» Task statement:
Among the lines of the records, count those containing the word "messages", then give the number alone.

Records supplied below:

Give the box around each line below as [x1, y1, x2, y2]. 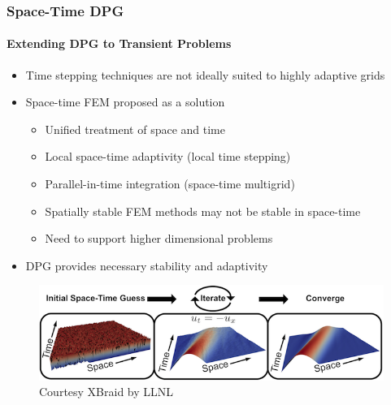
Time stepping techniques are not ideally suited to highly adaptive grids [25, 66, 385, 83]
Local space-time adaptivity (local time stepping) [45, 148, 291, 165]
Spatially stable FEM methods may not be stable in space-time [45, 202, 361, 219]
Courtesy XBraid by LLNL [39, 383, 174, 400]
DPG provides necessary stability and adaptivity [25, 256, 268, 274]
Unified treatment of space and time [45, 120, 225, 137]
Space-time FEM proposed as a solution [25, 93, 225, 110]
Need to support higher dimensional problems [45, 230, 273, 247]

End of Records supplied.
Records supplied below:

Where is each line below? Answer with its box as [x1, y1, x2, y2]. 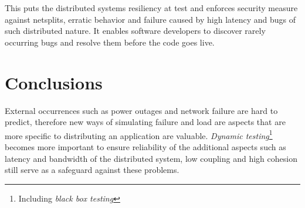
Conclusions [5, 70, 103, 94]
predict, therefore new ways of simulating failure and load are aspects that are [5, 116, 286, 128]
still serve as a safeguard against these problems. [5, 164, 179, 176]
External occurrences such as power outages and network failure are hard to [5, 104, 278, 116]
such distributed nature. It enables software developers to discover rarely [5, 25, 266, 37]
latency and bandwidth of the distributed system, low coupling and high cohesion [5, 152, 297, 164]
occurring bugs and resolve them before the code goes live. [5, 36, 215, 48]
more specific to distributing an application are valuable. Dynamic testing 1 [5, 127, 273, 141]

End of Records supplied.
Records supplied below:

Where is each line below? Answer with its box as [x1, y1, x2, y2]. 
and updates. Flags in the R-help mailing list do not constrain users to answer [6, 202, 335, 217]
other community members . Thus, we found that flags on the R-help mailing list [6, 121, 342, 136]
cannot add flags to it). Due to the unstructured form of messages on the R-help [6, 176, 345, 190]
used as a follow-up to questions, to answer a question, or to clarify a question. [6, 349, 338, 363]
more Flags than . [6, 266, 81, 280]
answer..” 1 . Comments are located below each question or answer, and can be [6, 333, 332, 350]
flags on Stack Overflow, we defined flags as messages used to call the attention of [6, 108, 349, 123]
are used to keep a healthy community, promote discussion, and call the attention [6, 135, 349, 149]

End of Records supplied.

» Answer area:
2